From my friend Oriana: The more males and females of a bird species look alike (e.g. cranes), the more likely they are to mate for life. The more males and females of a bird species look dissimilar (e.g. mallards), the more likely they are to be promiscuous.
The oldest bond in the world dates from December 10, 1624; pays €13.61 of interest a year. From the FT via The Browser.
Worth your time
Ben James on Fusion. Can’t wait to read the rest of his guides.
Some thinking on how companies get penalized for trying to be more sustainable by the Green Beauty Community. I do think that one reaction to the backlash on greenwashing has been some companies pulling back from talking about what they’re doing.
My coding stack as of December 2024 looks like this:
I keep a running Google doc that functions roughly like a PRD:
What’s the product — what’s the vision, where does it stand today, what am I building towards
What’s the current project — e.g., set up a system for taking a pdf, extracting the text, and then organizing it in a way that’s useful to the rest of my app
What’s part of the current project am I working on — at the moment, squashing a bug related to super large files
Any files that I can’t upload directly to the Claude project (e.g., my prisma database schema)
I have this connected to a Claude project so it stays synced. In this Claude project, I’ve got the ~5-10 most critical files for the project at hand also uploaded.
In my Claude project, I’ve got some background information about my tech stack (e.g., NextJS app, I’m using yarn, not npm, I’m on a mac) and some guidance (I want you to challenge my thinking rather than flatter me; ask questions if you have them; I prefer simple solutions).
I sit down and start chatting with Claude on whatever I happen to be working on (at the moment, uploading PDF files and extracting key data). I chat through different considerations and then create or update a file. I’m using Cursor as my text editor, but really only rarely using the AI features at this point as I was running into too many places where it would spiral off and start making changes I didn’t need and couldn’t follow. Claude feels better at staying on the task at hand. I probably won’t re-up my subscription when it’s done.
I usually code in 2-3 hour blocks. When one of these blocks is ending, I ask Claude to summarize what we’ve been working on:
What we accomplished today
What the next steps are
What the 5 most important pieces of context would be for them to get started again
I then paste this into my Google doc and I’m done for the day, picking back up at the beginning the next day.
The first part of the book was too dense for me. But when the book gets into how the Montessori classroom works, the role of the child and the role of the teacher, it really shines. It is a continuous struggle for me not to expect my children to behave as adults.
Some gems:
Children are taught to speed up their performance by an emphasis on completing a task or test accurately within a fixed time. The young child has, in his own view, all the time in the world. And he needs this time. And he needs this time. The number of perpetually harassed mothers who tell their children to stop dawdling and get it finished, whether ‘it’ be supper or dressing, is legion.
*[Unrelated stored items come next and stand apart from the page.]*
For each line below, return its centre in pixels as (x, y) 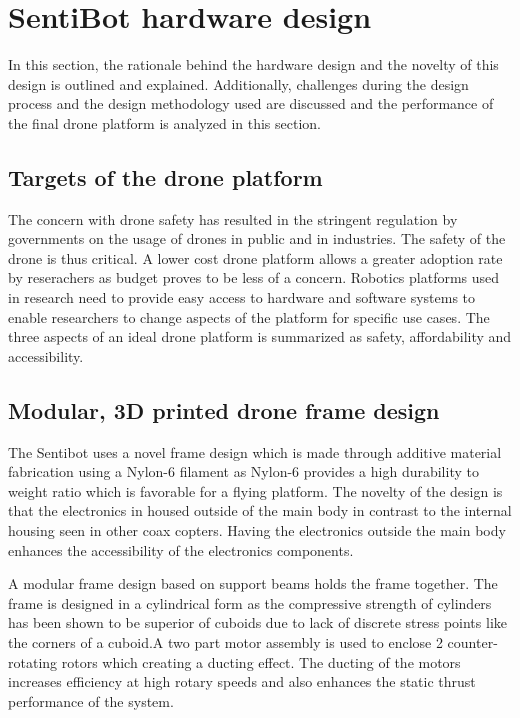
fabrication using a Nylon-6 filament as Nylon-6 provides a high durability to (243, 471)
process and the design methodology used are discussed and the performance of (251, 103)
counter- (472, 642)
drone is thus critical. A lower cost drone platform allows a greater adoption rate (255, 257)
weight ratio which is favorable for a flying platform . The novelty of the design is (255, 490)
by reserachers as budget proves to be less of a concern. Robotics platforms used (254, 277)
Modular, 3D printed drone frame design (224, 409)
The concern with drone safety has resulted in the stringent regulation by (233, 218)

The action has merit above and beyond the actual physical fact of the child’s accomplishment. It has the merit of allowing the child to participate in the society in which he finds himself, not at the level of an adult, but at the level of an emerging individual. The importance of a strong sense of self can be seen when we think of the tasks which will be demanded of an American child of three in a few short years. The ability to work independently, to continue to accomplish, whether or not the adult is physically present at one’s elbow at all times, the ability to initiate work because one has had previous successful experience, are important learning skills for a child. Many children are so conditioned by adults that they will refuse to attempt anything new until they have been given either explicit directions by an adult or, what is more frequent, explicit approval to do so by an adult.
The rhythm of the child is a rhythm different from the adult. The child works at a thing until he is satisfied. The teacher has no foolproof way of knowing when this point is reached. The teacher must constantly guard against over-teaching and over-correcting—correcting a child who is unaware that he has made an error, intervening to show a child how to improve a skill he has barely learned. Respecting at all times the child’s right to help himself, and to solicit help only when he feels it is needed, requires tremendous patience.
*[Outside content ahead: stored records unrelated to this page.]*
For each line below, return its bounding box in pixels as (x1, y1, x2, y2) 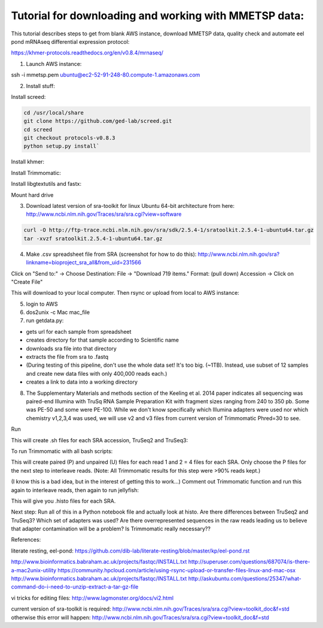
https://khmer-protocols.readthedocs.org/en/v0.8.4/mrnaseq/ (11, 49, 164, 56)
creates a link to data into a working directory (26, 378, 138, 386)
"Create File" (11, 278, 43, 285)
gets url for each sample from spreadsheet (26, 328, 132, 335)
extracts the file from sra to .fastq (26, 354, 109, 361)
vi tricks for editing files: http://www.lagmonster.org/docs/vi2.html (11, 594, 173, 602)
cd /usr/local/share (23, 109, 84, 116)
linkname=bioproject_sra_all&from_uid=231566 (26, 259, 142, 266)
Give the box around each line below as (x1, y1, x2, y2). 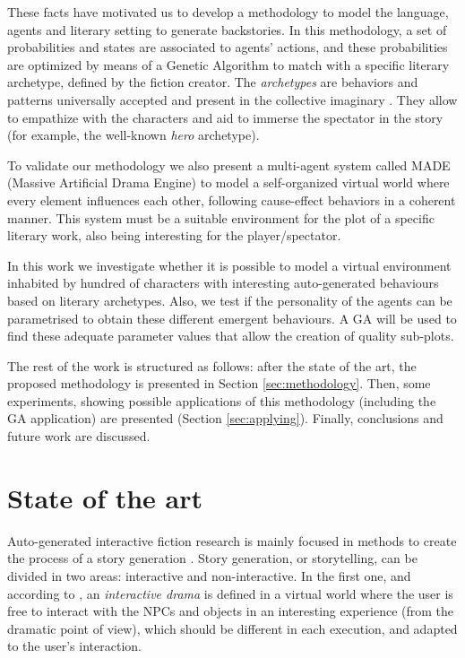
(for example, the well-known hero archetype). (7, 126, 260, 144)
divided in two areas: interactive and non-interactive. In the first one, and (7, 566, 411, 584)
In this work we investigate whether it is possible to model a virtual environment (7, 255, 452, 274)
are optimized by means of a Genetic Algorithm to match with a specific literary (7, 55, 450, 74)
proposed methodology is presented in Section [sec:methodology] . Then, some (7, 374, 431, 393)
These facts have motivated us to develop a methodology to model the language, (7, 3, 449, 21)
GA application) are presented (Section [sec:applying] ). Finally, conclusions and (7, 409, 443, 428)
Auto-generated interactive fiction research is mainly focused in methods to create (7, 531, 457, 550)

Telling the time by sundial and history not only was custom, but also was understood as following God’s time. The idea of overriding traditional timekeeping because of the needs of the modern world seemed positively sacrilegious. “People…must eat, sleep and work…by railroad time,” wrote a contributor to the Indianapolis Daily Sentinel. “People will have to marry by railroad time…. Ministers will be required to preach by railroad time…. Banks will open and close by railroad time; notes will be paid or protested by railroad time.”
Reduce the bureaucracy to almost zero. Ideally, one person should have almost complete authority over day-to-day decision-making.
Keep the team ruthlessly small.
Whenever possible, only take on contracts where there is enough mutual trust with funders and subcontractors to work with them with a minimum amount of bureaucracy. If funder decisions cannot be made swiftly, the project is probably not worth pursuing.
I’d add: Build ambitious things on short timelines. And a bonus quote from Kelly Johnson: “The theory of the Skunk Works is to learn how to do things quickly and cheaply and to tailor the systems to the degree of risk. There is no one good way to build all airplanes.”
More typically, among today’s ~U.S. high school students~, 60 percent say they have considered killing themselves, and 14 percent have thought about it seriously in the past year.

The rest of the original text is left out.